MemFly: On-the-Fly Memory Optimization via Information Bottleneck
Zhenyuan Zhang, Xianzhang Jia, Zhiqin Yang, Zhenbo Song, Wei Xue, Sirui Han, Yike Guo
TL;DR
MemFly reframes agent memory as an online information bottleneck problem to compress history while preserving task-relevant evidence, tackling the trade-off between memory fidelity and compactness. It introduces a Note-Keyword-Topic memory hierarchy and a gradient-free, LLM-guided approach to online memory consolidation via merge, link, and append operations. Retrieval is performed through a tri-pathway hybrid mechanism (macro-semantic topics, micro-symbolic keywords, and topological expansion) with iterative evidence refinement to handle complex, multi-hop queries.

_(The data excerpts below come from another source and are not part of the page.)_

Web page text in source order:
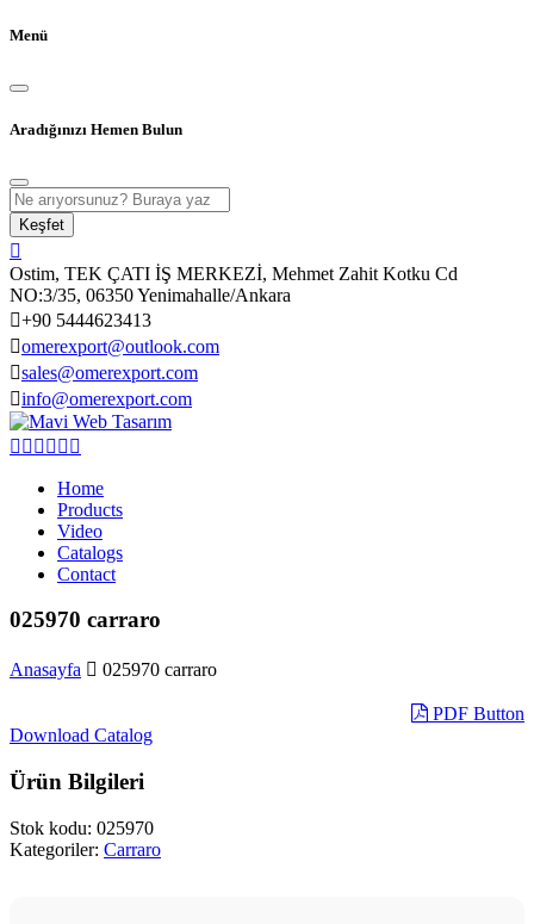
Menü
Aradığınızı Hemen Bulun
Keşfet
Ostim, TEK ÇATI İŞ MERKEZİ, Mehmet Zahit Kotku Cd
NO:3/35, 06350 Yenimahalle/Ankara
+90 5444623413
omerexport@outlook.com
sales@omerexport.com
info@omerexport.com
Home
Products
Video
Catalogs
Contact
025970 carraro
Anasayfa 025970 carraro
PDF Button
Download Catalog
Ürün Bilgileri
Stok kodu: 025970
Kategoriler: Carraro
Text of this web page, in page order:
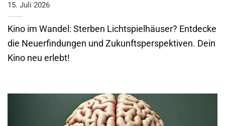
15. Juli 2026
Kino im Wandel: Sterben Lichtspielhäuser? Entdecke
die Neuerfindungen und Zukunftsperspektiven. Dein
Kino neu erlebt!

Empirical results on LoCoMo show MemFly outperforming state-of-the-art baselines across diverse backbone models in memory coherence, response fidelity, and reasoning accuracy, demonstrating the approach’s robustness and scalability.
Abstract
Long-term memory enables large language model agents to tackle complex tasks through historical interactions. However, existing frameworks encounter a fundamental dilemma between compressing redundant information efficiently and maintaining precise retrieval for downstream tasks. To bridge this gap, we propose MemFly, a framework grounded in information bottleneck principles that facilitates on-the-fly memory evolution for LLMs. Our approach minimizes compression entropy while maximizing relevance entropy via a gradient-free optimizer, constructing a stratified memory structure for efficient storage. To fully leverage MemFly, we develop a hybrid retrieval mechanism that seamlessly integrates semantic, symbolic, and topological pathways, incorporating iterative refinement to handle complex multi-hop queries. Comprehensive experiments demonstrate that MemFly substantially outperforms state-of-the-art baselines in memory coherence, response fidelity, and accuracy.